◆ **Data for review**
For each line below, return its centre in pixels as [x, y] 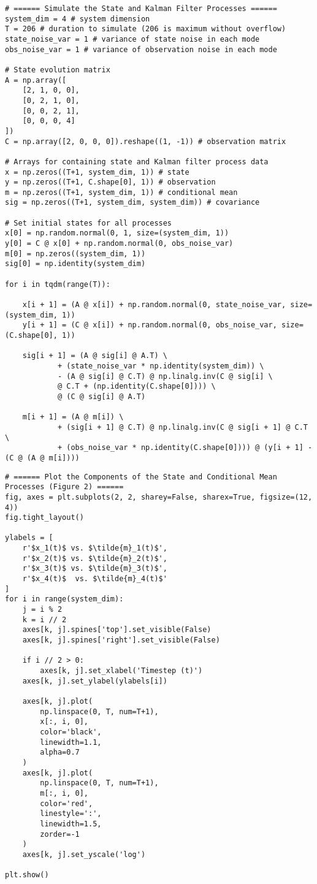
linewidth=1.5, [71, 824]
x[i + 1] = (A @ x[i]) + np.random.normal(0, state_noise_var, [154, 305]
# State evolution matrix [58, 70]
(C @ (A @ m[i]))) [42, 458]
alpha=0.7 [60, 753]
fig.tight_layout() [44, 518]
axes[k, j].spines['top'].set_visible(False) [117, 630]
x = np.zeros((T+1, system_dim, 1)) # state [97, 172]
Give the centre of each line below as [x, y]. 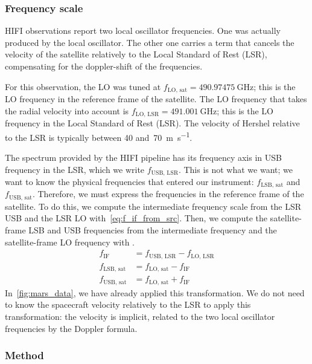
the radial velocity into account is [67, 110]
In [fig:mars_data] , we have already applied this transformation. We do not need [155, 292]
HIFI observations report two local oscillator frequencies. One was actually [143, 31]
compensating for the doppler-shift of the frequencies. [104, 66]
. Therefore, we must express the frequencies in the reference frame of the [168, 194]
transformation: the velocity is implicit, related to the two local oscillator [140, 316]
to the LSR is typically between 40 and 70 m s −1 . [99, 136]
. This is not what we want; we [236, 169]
==
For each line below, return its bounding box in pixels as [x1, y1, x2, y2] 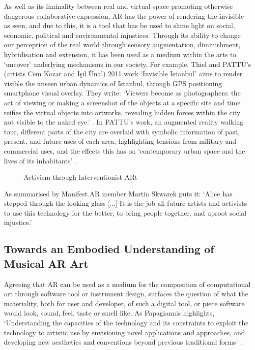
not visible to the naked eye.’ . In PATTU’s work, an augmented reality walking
--
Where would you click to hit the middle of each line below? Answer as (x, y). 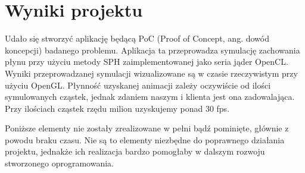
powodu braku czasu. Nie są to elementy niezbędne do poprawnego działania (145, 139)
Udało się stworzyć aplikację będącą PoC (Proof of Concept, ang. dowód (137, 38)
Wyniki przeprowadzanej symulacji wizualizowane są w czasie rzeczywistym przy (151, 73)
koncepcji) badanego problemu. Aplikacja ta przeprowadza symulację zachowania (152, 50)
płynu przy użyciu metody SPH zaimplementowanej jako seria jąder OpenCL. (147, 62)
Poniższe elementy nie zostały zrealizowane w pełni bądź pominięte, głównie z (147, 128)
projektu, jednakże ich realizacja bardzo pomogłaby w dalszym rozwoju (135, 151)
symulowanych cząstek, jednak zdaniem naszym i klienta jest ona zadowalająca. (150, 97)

◆ **Exercise requirements**
With the pictures omitted, print the lines above exactly, beginning at the line with "(C @ (A @ m[i]))) [42, 458]" and going on through the line with "we [236, 169]".

◆ **Solved problem**
(C @ (A @ m[i]))) [42, 458]
alpha=0.7 [60, 753]
fig.tight_layout() [44, 518]
axes[k, j].spines['top'].set_visible(False) [117, 630]
x = np.zeros((T+1, system_dim, 1)) # state [97, 172]
Give the centre of each line below as [x, y]. 
the radial velocity into account is [67, 110]
In [fig:mars_data] , we have already applied this transformation. We do not need [155, 292]
HIFI observations report two local oscillator frequencies. One was actually [143, 31]
compensating for the doppler-shift of the frequencies. [104, 66]
. Therefore, we must express the frequencies in the reference frame of the [168, 194]
transformation: the velocity is implicit, related to the two local oscillator [140, 316]
to the LSR is typically between 40 and 70 m s −1 . [99, 136]
. This is not what we want; we [236, 169]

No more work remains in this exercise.